→ **WORKING DATA**
↓

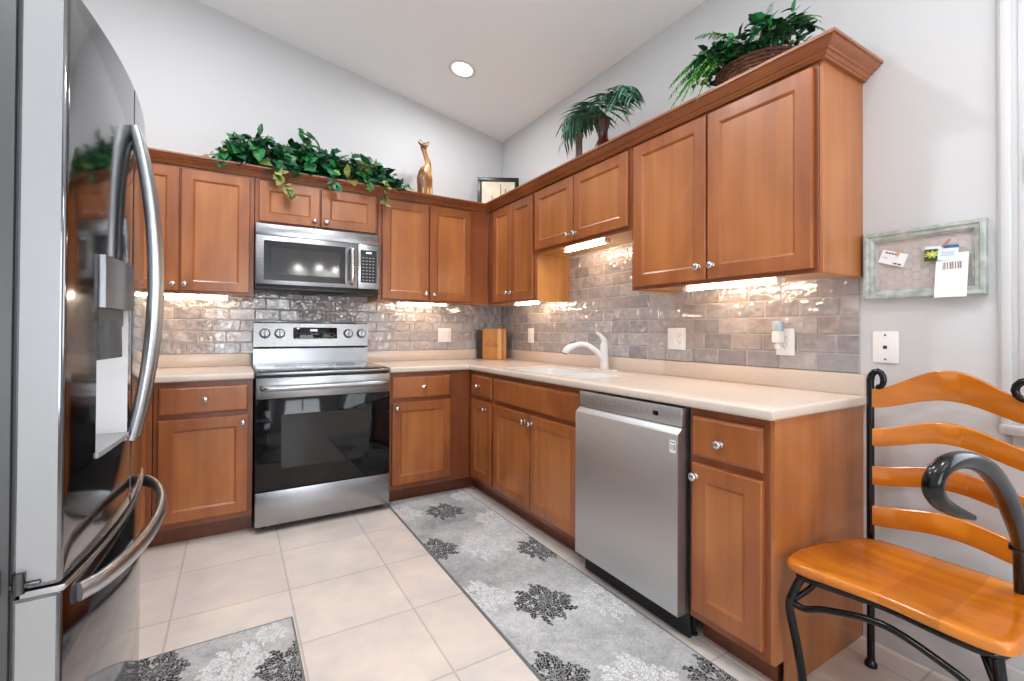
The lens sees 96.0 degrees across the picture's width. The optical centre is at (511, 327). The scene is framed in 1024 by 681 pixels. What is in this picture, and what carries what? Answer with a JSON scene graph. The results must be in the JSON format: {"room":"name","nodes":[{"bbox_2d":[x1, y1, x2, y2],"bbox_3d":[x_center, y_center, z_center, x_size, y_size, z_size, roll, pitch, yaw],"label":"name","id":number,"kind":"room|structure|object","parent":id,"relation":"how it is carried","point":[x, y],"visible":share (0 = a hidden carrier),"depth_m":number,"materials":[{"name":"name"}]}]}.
{"room":"kitchen","nodes":[
{"label":"kitchen","id":0,"kind":"room"},
{"bbox_2d":[82,0,502,386],"bbox_3d":[-1.464,-0.560,3.419,3.350,3.481,0.108,1,-1,-31],"label":"wall","id":1,"kind":"structure","parent":0,"point":[199,74],"depth_m":3.23,"materials":[{"name":"grey paint"}]},
{"bbox_2d":[143,161,254,298],"bbox_3d":[-2.022,-0.586,2.820,0.768,0.774,0.356,1,-1,-31],"label":"upper cabinet","id":2,"kind":"object","parent":1,"relation":"attached to","point":[207,216],"visible":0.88,"depth_m":2.77,"materials":[{"name":"brown wood"}]},
{"bbox_2d":[143,293,231,298],"bbox_3d":[-2.026,-0.198,2.826,0.524,0.022,0.032,1,-1,-31],"label":"light","id":3,"kind":"object","parent":2,"relation":"attached to","point":[178,295],"visible":0.52,"depth_m":2.86,"materials":[{"name":"white plastic"}]},
{"bbox_2d":[254,177,377,234],"bbox_3d":[-1.360,-0.806,3.220,0.769,0.321,0.356,1,-1,-31],"label":"upper cabinet","id":4,"kind":"object","parent":1,"relation":"attached to","point":[314,207],"visible":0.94,"depth_m":3.08,"materials":[{"name":"brown wood"}]},
{"bbox_2d":[254,222,379,296],"bbox_3d":[-1.337,-0.433,3.169,0.759,0.419,0.442,1,-1,-31],"label":"microwave","id":5,"kind":"object","parent":4,"relation":"attached to","point":[287,259],"visible":0.98,"depth_m":3.01,"materials":[{"name":"grey metal"}]},
{"bbox_2d":[143,293,500,354],"bbox_3d":[-1.358,-0.038,3.421,2.942,0.441,0.007,1,-1,-31],"label":"backsplash","id":6,"kind":"structure","parent":1,"relation":"attached to","point":[464,330],"depth_m":3.35,"materials":[{"name":"tile"}]},
{"bbox_2d":[367,196,487,305],"bbox_3d":[-0.644,-0.572,3.649,0.895,0.774,0.356,1,-1,-31],"label":"upper cabinet","id":7,"kind":"object","parent":1,"relation":"attached to","point":[432,254],"visible":0.97,"depth_m":3.51,"materials":[{"name":"brown wood"}]},
{"bbox_2d":[394,302,448,305],"bbox_3d":[-0.707,-0.184,3.620,0.444,0.022,0.032,1,-1,-31],"label":"light","id":8,"kind":"object","parent":7,"relation":"attached to","point":[445,304],"visible":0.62,"depth_m":3.61,"materials":[{"name":"white plastic"}]},
{"bbox_2d":[417,140,432,194],"bbox_3d":[-0.674,-1.206,3.567,0.127,0.485,0.096,1,-1,-31],"label":"animal sculpture","id":9,"kind":"object","parent":7,"relation":"on","point":[424,176],"visible":0.86,"depth_m":3.54,"materials":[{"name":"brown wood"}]},
{"bbox_2d":[438,328,450,341],"bbox_3d":[-0.567,0.066,3.884,0.119,0.118,0.012,1,-1,-31],"label":"light switch","id":10,"kind":"object","parent":1,"relation":"attached to","point":[444,334],"visible":1,"depth_m":3.88,"materials":[{"name":"white plastic"}]},
{"bbox_2d":[440,331,443,338],"bbox_3d":[-0.585,0.066,3.870,0.033,0.066,0.008,1,-1,-31],"label":"rocker switch","id":11,"kind":"object","parent":10,"relation":"attached to","point":[441,332],"depth_m":3.87,"materials":[{"name":"white plastic"}]},
{"bbox_2d":[196,0,704,141],"bbox_3d":[0.307,-2.058,0.500,3.350,0.720,6.950,1,-1,-31],"label":"ceiling","id":12,"kind":"structure","parent":0,"point":[527,57],"depth_m":3.02,"materials":[{"name":"white paint"}]},
{"bbox_2d":[448,60,475,78],"bbox_3d":[-0.352,-1.824,3.262,0.193,0.043,0.195,1,-1,-36],"label":"recessed light","id":13,"kind":"object","parent":12,"relation":"in","point":[461,68],"visible":1,"depth_m":3.25,"materials":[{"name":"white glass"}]},
{"bbox_2d":[139,471,954,680],"bbox_3d":[0.292,1.214,0.472,3.350,0.100,6.950,1,-1,-31],"label":"floor","id":14,"kind":"structure","parent":0,"point":[365,600],"depth_m":1.93,"materials":[{"name":"tile"}]},
{"bbox_2d":[0,0,166,680],"bbox_3d":[-1.302,0.261,1.034,0.841,1.800,0.850,1,-1,-31],"label":"refrigerator","id":15,"kind":"object","parent":14,"relation":"on","point":[78,190],"visible":1,"depth_m":0.87,"materials":[{"name":"grey metal"}]},
{"bbox_2d":[141,391,153,547],"bbox_3d":[-2.223,0.730,2.514,0.476,0.878,0.661,1,-1,-31],"label":"base cabinet","id":16,"kind":"object","parent":14,"relation":"on","point":[147,431],"visible":0.04,"depth_m":2.39,"materials":[{"name":"brown wood"}]},
{"bbox_2d":[152,379,252,545],"bbox_3d":[-1.821,0.734,2.755,0.453,0.878,0.661,1,-1,-31],"label":"base cabinet","id":17,"kind":"object","parent":14,"relation":"on","point":[203,430],"visible":0.94,"depth_m":2.51,"materials":[{"name":"brown wood"}]},
{"bbox_2d":[154,353,253,382],"bbox_3d":[-2.028,0.233,2.645,0.939,0.118,0.642,1,-1,-31],"label":"countertop","id":18,"kind":"structure","parent":17,"relation":"on","point":[187,367],"depth_m":2.88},
{"bbox_2d":[138,616,305,680],"bbox_3d":[-0.833,1.159,1.205,0.587,0.008,1.165,1,-1,-31],"label":"rug","id":19,"kind":"object","parent":14,"relation":"on","point":[269,651],"visible":0.92,"depth_m":1.60,"materials":[{"name":"grey fabric"}]},
{"bbox_2d":[252,322,389,528],"bbox_3d":[-1.265,0.572,3.034,0.761,1.212,0.700,1,-1,-31],"label":"range","id":20,"kind":"object","parent":14,"relation":"on","point":[321,411],"visible":1,"depth_m":2.81,"materials":[{"name":"grey metal"}]},
{"bbox_2d":[252,362,388,375],"bbox_3d":[-1.269,0.270,3.045,0.761,0.025,0.570,1,-1,-31],"label":"cooktop","id":21,"kind":"object","parent":20,"relation":"in","point":[259,368],"depth_m":2.93,"materials":[{"name":"silver glass"}]},
{"bbox_2d":[388,370,473,500],"bbox_3d":[-0.671,0.746,3.448,0.665,0.878,0.661,1,-1,-31],"label":"base cabinet","id":22,"kind":"object","parent":14,"relation":"on","point":[429,433],"visible":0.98,"depth_m":3.17,"materials":[{"name":"brown wood"}]},
{"bbox_2d":[470,370,503,504],"bbox_3d":[0.002,0.748,3.373,0.661,0.878,0.464,1,-1,-31],"label":"base cabinet","id":23,"kind":"object","parent":14,"relation":"on","point":[482,401],"visible":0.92,"depth_m":3.16,"materials":[{"name":"brown wood"}]},
{"bbox_2d":[493,374,584,557],"bbox_3d":[0.355,0.745,2.787,0.661,0.878,0.898,1,-1,-31],"label":"base cabinet","id":24,"kind":"object","parent":14,"relation":"on","point":[534,422],"visible":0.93,"depth_m":2.58,"materials":[{"name":"brown wood"}]},
{"bbox_2d":[367,349,865,420],"bbox_3d":[0.117,0.313,2.662,1.205,0.258,2.823,1,-1,-31],"label":"countertop","id":25,"kind":"structure","parent":24,"relation":"on","point":[770,394],"depth_m":2.18,"materials":[{"name":"white"}]},
{"bbox_2d":[477,330,482,358],"bbox_3d":[-0.205,0.149,3.992,0.200,0.250,0.020,0,0,2],"label":"cutting board","id":26,"kind":"object","parent":25,"relation":"on","point":[479,332],"visible":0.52,"depth_m":3.98,"materials":[{"name":"brown wood"}]},
{"bbox_2d":[482,329,506,358],"bbox_3d":[-0.150,0.143,3.958,0.205,0.262,0.036,0,0,2],"label":"cutting board","id":27,"kind":"object","parent":25,"relation":"on","point":[494,340],"visible":0.98,"depth_m":3.94,"materials":[{"name":"brown wood"}]},
{"bbox_2d":[515,367,620,378],"bbox_3d":[0.323,0.361,2.801,0.440,0.165,0.824,1,-1,-31],"label":"sink basin","id":28,"kind":"object","parent":25,"relation":"in","point":[567,372],"depth_m":2.91,"materials":[{"name":"white ceramic"}]},
{"bbox_2d":[562,331,616,370],"bbox_3d":[0.496,0.147,2.922,0.340,0.243,0.156,0,-1,15],"label":"faucet","id":29,"kind":"object","parent":25,"relation":"on","point":[602,354],"visible":1,"depth_m":2.89,"materials":[{"name":"white metal"}]},
{"bbox_2d":[387,488,737,680],"bbox_3d":[0.038,1.172,2.160,0.560,0.008,2.505,1,-1,-31],"label":"rug","id":30,"kind":"object","parent":14,"relation":"on","point":[563,624],"visible":1,"depth_m":1.93,"materials":[{"name":"grey fabric"}]},
{"bbox_2d":[575,390,697,637],"bbox_3d":[0.736,0.744,2.129,0.648,0.872,0.604,1,-1,-31],"label":"dishwasher","id":31,"kind":"object","parent":14,"relation":"on","point":[633,459],"visible":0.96,"depth_m":1.89,"materials":[{"name":"silver metal"}]},
{"bbox_2d":[688,406,863,680],"bbox_3d":[0.988,0.739,1.736,0.661,0.878,0.313,1,-1,-31],"label":"base cabinet","id":32,"kind":"object","parent":14,"relation":"on","point":[763,492],"visible":0.98,"depth_m":1.57,"materials":[{"name":"brown wood"}]},
{"bbox_2d":[785,368,1023,680],"bbox_3d":[1.048,0.654,1.276,0.767,1.040,0.514,1,-1,-31],"label":"chair","id":33,"kind":"object","parent":14,"relation":"on","point":[982,614],"visible":1,"depth_m":1.35,"materials":[{"name":"brown wood"}]},
{"bbox_2d":[501,0,1023,670],"bbox_3d":[1.688,-0.263,1.321,0.108,2.880,6.750,1,-1,-31],"label":"wall","id":34,"kind":"structure","parent":0,"point":[930,110],"depth_m":1.74,"materials":[{"name":"grey paint"}]},
{"bbox_2d":[488,192,569,305],"bbox_3d":[0.092,-0.570,3.542,0.356,0.774,0.688,1,-1,-31],"label":"upper cabinet","id":35,"kind":"object","parent":34,"relation":"attached to","point":[516,273],"visible":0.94,"depth_m":3.33,"materials":[{"name":"brown wood"}]},
{"bbox_2d":[477,177,518,202],"bbox_3d":[-0.116,-1.103,3.861,0.344,0.299,0.120,0,0,-3],"label":"picture frame","id":36,"kind":"object","parent":35,"relation":"on","point":[489,188],"visible":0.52,"depth_m":3.84,"materials":[{"name":"black paint"}]},
{"bbox_2d":[482,181,514,202],"bbox_3d":[-0.115,-1.103,3.839,0.276,0.230,0.048,0,0,-3],"label":"picture","id":37,"kind":"object","parent":36,"relation":"attached to","point":[491,190],"depth_m":3.84,"materials":[{"name":"beige"}]},
{"bbox_2d":[513,301,543,305],"bbox_3d":[0.123,-0.182,3.501,0.032,0.022,0.384,1,-1,-31],"label":"light","id":38,"kind":"object","parent":35,"relation":"attached to","point":[539,302],"visible":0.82,"depth_m":3.48,"materials":[{"name":"white plastic"}]},
{"bbox_2d":[528,328,533,342],"bbox_3d":[0.152,0.067,3.750,0.012,0.120,0.082,1,-1,-31],"label":"light switch","id":39,"kind":"object","parent":34,"relation":"attached to","point":[530,330],"visible":1,"depth_m":3.74,"materials":[{"name":"white plastic"}]},
{"bbox_2d":[535,147,632,257],"bbox_3d":[0.503,-0.734,2.861,0.356,0.454,0.901,1,-1,-31],"label":"upper cabinet","id":40,"kind":"object","parent":34,"relation":"attached to","point":[593,204],"visible":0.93,"depth_m":2.72,"materials":[{"name":"brown wood"}]},
{"bbox_2d":[575,133,583,157],"bbox_3d":[0.417,-1.082,2.872,0.056,0.240,0.056,1,-1,-31],"label":"vase","id":41,"kind":"object","parent":40,"relation":"on","point":[579,138],"visible":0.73,"depth_m":2.85,"materials":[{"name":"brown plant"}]},
{"bbox_2d":[563,239,610,252],"bbox_3d":[0.460,-0.505,2.888,0.032,0.022,0.424,1,-1,-31],"label":"light","id":42,"kind":"object","parent":40,"relation":"attached to","point":[607,241],"visible":1,"depth_m":2.85,"materials":[{"name":"white plastic"}]},
{"bbox_2d":[555,85,644,157],"bbox_3d":[0.504,-1.173,2.676,0.396,0.420,0.632,1,-1,-31],"label":"potted palm","id":43,"kind":"object","parent":40,"relation":"on","point":[584,117],"visible":0.98,"depth_m":2.66,"materials":[{"name":"green plant"}]},
{"bbox_2d":[595,117,610,146],"bbox_3d":[0.531,-1.083,2.683,0.112,0.240,0.112,1,-1,-31],"label":"vase","id":44,"kind":"object","parent":43,"relation":"on","point":[603,123],"depth_m":2.66,"materials":[{"name":"red ceramic"}]},
{"bbox_2d":[668,328,685,349],"bbox_3d":[0.896,0.063,2.514,0.012,0.118,0.119,1,-1,-31],"label":"outlet","id":45,"kind":"object","parent":34,"relation":"attached to","point":[676,336],"visible":1,"depth_m":2.51,"materials":[{"name":"white plastic"}]},
{"bbox_2d":[670,333,674,344],"bbox_3d":[0.882,0.063,2.533,0.008,0.066,0.033,1,-1,-31],"label":"rocker switch","id":46,"kind":"object","parent":45,"relation":"attached to","point":[672,335],"depth_m":2.53,"materials":[{"name":"white plastic"}]},
{"bbox_2d":[677,332,681,337],"bbox_3d":[0.907,0.043,2.494,0.004,0.029,0.033,1,-1,-31],"label":"receptacle","id":47,"kind":"object","parent":45,"relation":"attached to","point":[679,334],"depth_m":2.49,"materials":[{"name":"grey plastic"}]},
{"bbox_2d":[501,243,859,372],"bbox_3d":[0.626,-0.163,2.986,0.007,0.701,2.800,1,-1,-31],"label":"backsplash","id":48,"kind":"structure","parent":34,"relation":"attached to","point":[841,286],"depth_m":2.42,"materials":[{"name":"tile"}]},
{"bbox_2d":[632,59,862,292],"bbox_3d":[0.971,-0.578,2.082,0.356,0.774,0.910,1,-1,-31],"label":"upper cabinet","id":49,"kind":"object","parent":34,"relation":"attached to","point":[765,184],"visible":0.94,"depth_m":1.82,"materials":[{"name":"brown wood"}]},
{"bbox_2d":[148,27,883,212],"bbox_3d":[-0.445,-0.978,2.123,2.747,0.056,2.571,1,-1,-31],"label":"trim","id":50,"kind":"structure","parent":49,"relation":"attached to","point":[834,46],"depth_m":2.27,"materials":[{"name":"brown wood"}]},
{"bbox_2d":[201,123,414,206],"bbox_3d":[-1.325,-1.073,3.119,1.292,0.537,0.370,1,-1,-31],"label":"ivy garland","id":51,"kind":"object","parent":50,"relation":"on","point":[296,157],"visible":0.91,"depth_m":3.02,"materials":[{"name":"green plant"}]},
{"bbox_2d":[682,277,785,290],"bbox_3d":[0.979,-0.190,2.078,0.032,0.022,0.484,1,-1,-31],"label":"light","id":52,"kind":"object","parent":49,"relation":"attached to","point":[780,279],"visible":1,"depth_m":2.04,"materials":[{"name":"white plastic"}]},
{"bbox_2d":[668,0,824,108],"bbox_3d":[0.985,-1.114,1.916,0.333,0.322,0.627,1,-1,-38],"label":"potted plant","id":53,"kind":"object","parent":49,"relation":"on","point":[736,55],"visible":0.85,"depth_m":1.86,"materials":[{"name":"plant"}]},
{"bbox_2d":[714,45,792,85],"bbox_3d":[1.017,-1.033,1.942,0.245,0.131,0.322,1,-1,-31],"label":"basket","id":54,"kind":"object","parent":53,"relation":"on","point":[725,72],"depth_m":1.85,"materials":[{"name":"wicker"}]},
{"bbox_2d":[776,328,794,355],"bbox_3d":[1.196,0.064,2.018,0.009,0.118,0.080,1,-1,-31],"label":"outlet","id":55,"kind":"object","parent":34,"relation":"attached to","point":[788,347],"visible":0.78,"depth_m":2.00,"materials":[{"name":"white plastic"}]},
{"bbox_2d":[772,321,784,348],"bbox_3d":[1.165,0.035,2.017,0.046,0.123,0.044,1,-1,-31],"label":"air freshener","id":56,"kind":"object","parent":55,"relation":"attached to","point":[778,335],"visible":1,"depth_m":2.00,"materials":[{"name":"white plastic"}]},
{"bbox_2d":[774,343,780,348],"bbox_3d":[1.162,0.082,2.015,0.026,0.028,0.026,1,-1,-31],"label":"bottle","id":57,"kind":"object","parent":56,"relation":"on","point":[777,345],"depth_m":2.01,"materials":[{"name":"white plastic"}]},
{"bbox_2d":[781,343,788,349],"bbox_3d":[1.194,0.084,2.017,0.004,0.029,0.033,1,-1,-31],"label":"receptacle","id":58,"kind":"object","parent":55,"relation":"attached to","point":[784,346],"depth_m":2.02,"materials":[{"name":"grey plastic"}]},
{"bbox_2d":[873,331,898,363],"bbox_3d":[1.388,0.074,1.714,0.009,0.118,0.080,1,-1,-31],"label":"jack plate","id":59,"kind":"object","parent":34,"relation":"attached to","point":[885,343],"visible":1,"depth_m":1.71,"materials":[{"name":"white plastic"}]},
{"bbox_2d":[863,217,987,299],"bbox_3d":[1.435,-0.228,1.621,0.028,0.246,0.336,1,-1,-31],"label":"board","id":60,"kind":"object","parent":34,"relation":"attached to","point":[916,278],"visible":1,"depth_m":1.63,"materials":[{"name":"paint"}]},
{"bbox_2d":[878,250,907,266],"bbox_3d":[1.397,-0.253,1.691,0.003,0.072,0.092,1,-1,-31],"label":"business card","id":61,"kind":"object","parent":60,"relation":"attached to","point":[887,257],"visible":1,"depth_m":1.69,"materials":[{"name":"white paper"}]},
{"bbox_2d":[924,244,958,260],"bbox_3d":[1.460,-0.253,1.569,0.003,0.054,0.090,1,-1,-31],"label":"postcard","id":62,"kind":"object","parent":60,"relation":"attached to","point":[949,252],"visible":1,"depth_m":1.57},
{"bbox_2d":[934,251,968,297],"bbox_3d":[1.469,-0.175,1.542,0.026,0.149,0.082,1,-1,-31],"label":"paper tag","id":63,"kind":"object","parent":60,"relation":"hanging from","point":[951,276],"visible":1,"depth_m":1.54,"materials":[{"name":"white paper"}]},
{"bbox_2d":[863,603,1023,680],"bbox_3d":[2.361,1.107,0.078,0.014,0.125,3.940,1,-1,-31],"label":"baseboard","id":64,"kind":"structure","parent":34,"relation":"attached to","point":[969,663],"depth_m":1.59,"materials":[{"name":"grey paint"}]},
{"bbox_2d":[997,0,1023,448],"bbox_3d":[2.000,-0.546,0.734,0.096,1.880,1.720,1,-1,-31],"label":"window","id":65,"kind":"structure","parent":34,"relation":"in","point":[1010,13],"depth_m":1.43,"materials":[{"name":"grey paint"}]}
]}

↑

→ **TASK DETAILS**
Please give the number of lines in the listing above that contain the string "countertop", without anything else.

→ **SOLUTION TO THIS TASK**
2